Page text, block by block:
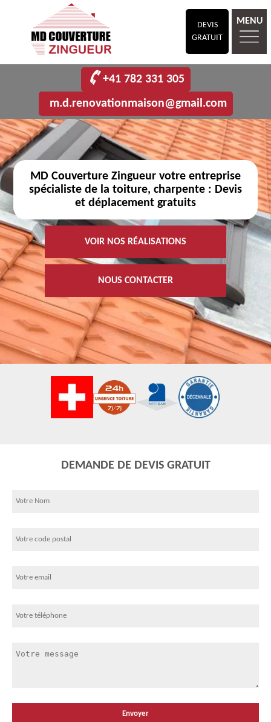
DEVIS
GRATUIT
MENU
+41 782 331 305
m.d.renovationmaison@gmail.com
MD Couverture Zingueur votre entreprise
spécialiste de la toiture, charpente : Devis
et déplacement gratuits
VOIR NOS RÉALISATIONS
NOUS CONTACTER
DEMANDE DE DEVIS GRATUIT
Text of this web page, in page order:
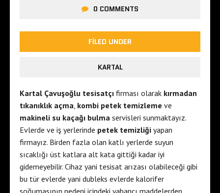
0 COMMENTS
FILED UNDER
KARTAL
Kartal Çavuşoğlu tesisatçı firması olarak kırmadan
tıkanıklık açma, kombi petek temizleme ve
makineli su kaçağı bulma servisleri sunmaktayız.
Evlerde ve iş yerlerinde petek temizliği yapan
firmayız. Birden fazla olan katlı yerlerde suyun
sıcaklığı üst katlara alt kata gittiği kadar iyi
gidemeyebilir. Cihaz yani tesisat arızası olabileceği gibi
bu tür evlerde yani dubleks evlerde kalorifer
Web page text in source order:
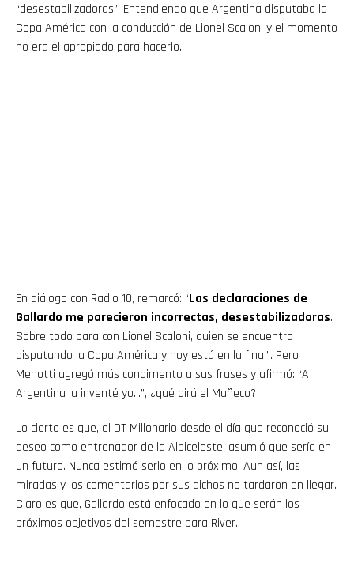
“desestabilizadoras”. Entendiendo que Argentina disputaba la
Copa América con la conducción de Lionel Scaloni y el momento
no era el apropiado para hacerlo.
En diálogo con Radio 10, remarcó: “Las declaraciones de
Gallardo me parecieron incorrectas, desestabilizadoras.
Sobre todo para con Lionel Scaloni, quien se encuentra
disputando la Copa América y hoy está en la final”. Pero
Menotti agregó más condimento a sus frases y afirmó: “A
Argentina la inventé yo…”, ¿qué dirá el Muñeco?
Lo cierto es que, el DT Millonario desde el día que reconoció su
deseo como entrenador de la Albiceleste, asumió que sería en
un futuro. Nunca estimó serlo en lo próximo. Aun así, las
miradas y los comentarios por sus dichos no tardaron en llegar.
Claro es que, Gallardo está enfocado en lo que serán los
próximos objetivos del semestre para River.
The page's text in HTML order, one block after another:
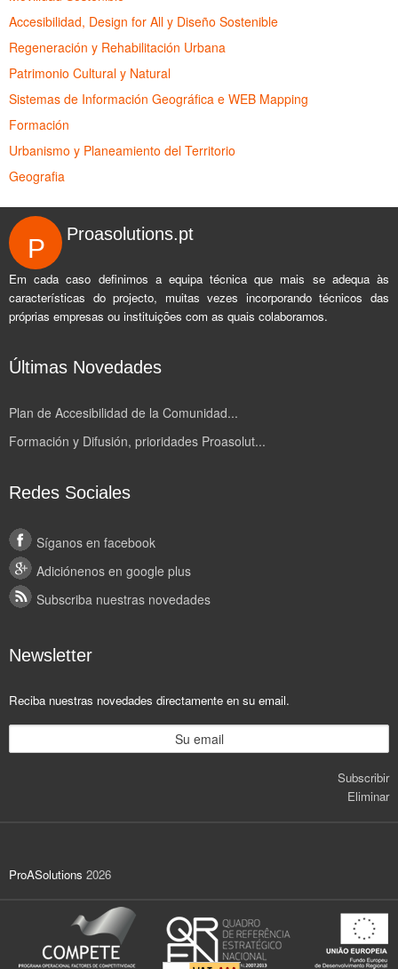
Accesibilidad, Design for All y Diseño Sostenible
Regeneración y Rehabilitación Urbana
Patrimonio Cultural y Natural
Sistemas de Información Geográfica e WEB Mapping
Formación
Urbanismo y Planeamiento del Territorio
Geografia
P Proasolutions.pt
Em cada caso definimos a equipa técnica que mais se adequa às
características do projecto, muitas vezes incorporando técnicos das
próprias empresas ou instituições com as quais colaboramos.
Últimas Novedades
Plan de Accesibilidad de la Comunidad...
Formación y Difusión, prioridades Proasolut...
Redes Sociales
Síganos en facebook
Adiciónenos en google plus
Subscriba nuestras novedades
Newsletter
Reciba nuestras novedades directamente en su email.
Subscribir
Eliminar
ProASolutions 2026
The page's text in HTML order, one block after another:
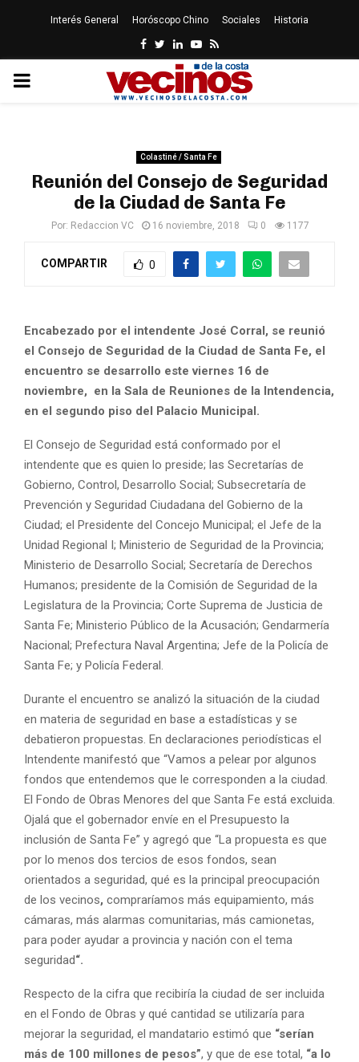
##########
__PROBLEM DESCRIPTION__
Retype word for word the span of lines above that begins with the line containing "Sobre todo para" and ends with the last line of the records; skip all pictures.

__PROBLEM SOLUTION__
Sobre todo para con Lionel Scaloni, quien se encuentra
disputando la Copa América y hoy está en la final”. Pero
Menotti agregó más condimento a sus frases y afirmó: “A
Argentina la inventé yo…”, ¿qué dirá el Muñeco?
Lo cierto es que, el DT Millonario desde el día que reconoció su
deseo como entrenador de la Albiceleste, asumió que sería en
un futuro. Nunca estimó serlo en lo próximo. Aun así, las
miradas y los comentarios por sus dichos no tardaron en llegar.
Claro es que, Gallardo está enfocado en lo que serán los
próximos objetivos del semestre para River.
The page's text in HTML order, one block after another:
Accesibilidad, Design for All y Diseño Sostenible
Regeneración y Rehabilitación Urbana
Patrimonio Cultural y Natural
Sistemas de Información Geográfica e WEB Mapping
Formación
Urbanismo y Planeamiento del Territorio
Geografia
P Proasolutions.pt
Em cada caso definimos a equipa técnica que mais se adequa às
características do projecto, muitas vezes incorporando técnicos das
próprias empresas ou instituições com as quais colaboramos.
Últimas Novedades
Plan de Accesibilidad de la Comunidad...
Formación y Difusión, prioridades Proasolut...
Redes Sociales
Síganos en facebook
Adiciónenos en google plus
Subscriba nuestras novedades
Newsletter
Reciba nuestras novedades directamente en su email.
Subscribir
Eliminar
ProASolutions 2026
The page's text in HTML order, one block after another:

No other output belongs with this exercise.